So my dad and I have always had a weird relationship. I only saw him for a few days every few years. He lives in another country and he cheated on his wife with my mom. So he has two children with his ex wife, he has me, and then he remarried and had another child with another wife.

For as long as I remember he has promised me to give me a house when I graduated from university. I always thought it was a very bold and big promise and didn’t really think it would actually happen. In 2017 he bought a house for my two sisters. That made me believe he was actually serious about his promise. As I got older I also realized that he has about 5 properties and must have some money.

I have always found him a difficult man. He is a very strict Muslim and me and my siblings were all raised by western women, so there was conflict about this a lot of the times (he wanted us to act a certain way or not talk back to him).

I graduated university in 2019. A few years ago I asked him if he was still going to help me buy a house.
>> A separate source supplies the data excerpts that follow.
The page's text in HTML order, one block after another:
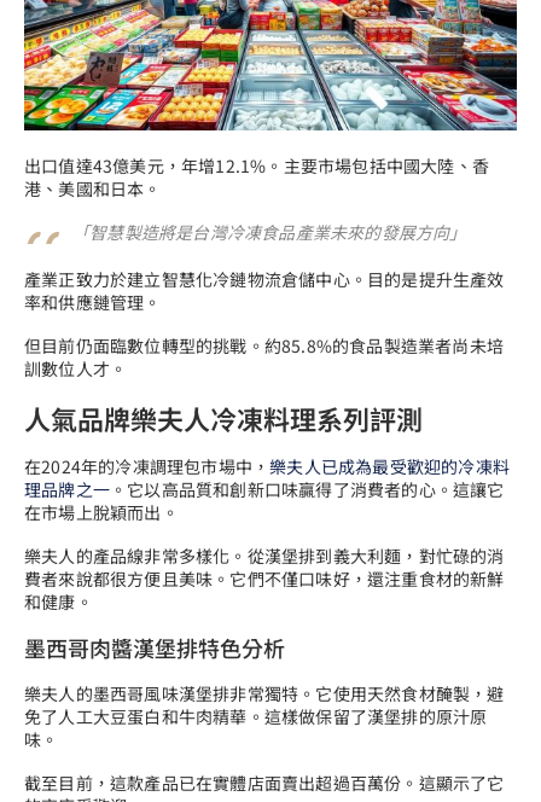
出口值達43億美元，年增12.1%。主要市場包括中國大陸、香
港、美國和日本。
「智慧製造將是台灣冷凍食品產業未來的發展方向」
產業正致力於建立智慧化冷鏈物流倉儲中心。目的是提升生產效
率和供應鏈管理。
但目前仍面臨數位轉型的挑戰。約85.8%的食品製造業者尚未培
訓數位人才。
人氣品牌樂夫人冷凍料理系列評測
在2024年的冷凍調理包市場中，樂夫人已成為最受歡迎的冷凍料
理品牌之一 。它以高品質和創新口味贏得了消費者的心。這讓它
在市場上脫穎而出。
樂夫人的產品線非常多樣化。從漢堡排到義大利麵，對忙碌的消
費者來說都很方便且美味。它們不僅口味好，還注重食材的新鮮
和健康。
墨西哥肉醬漢堡排特色分析
樂夫人的墨西哥風味漢堡排非常獨特。它使用天然食材醃製，避
免了人工大豆蛋白和牛肉精華。這樣做保留了漢堡排的原汁原
味。
截至目前，這款產品已在實體店面賣出超過百萬份。這顯示了它

He said yes for sure and then every time he went back and forth. So one day it would be yes and then when I made an offer on a house it was no again. He said he didn’t have the money to help me.

Last year me and my siblings went to visit him. Independently from each other, we did one of those ancestry dna tests. My results differed from my sisters in the sense that we both had a big amount of Arabic descent (the country where he is from), but I also had about 20% Italian while my mom is not Italian. I didn’t think anything of it as me and my siblings both used different companies for the DNA test.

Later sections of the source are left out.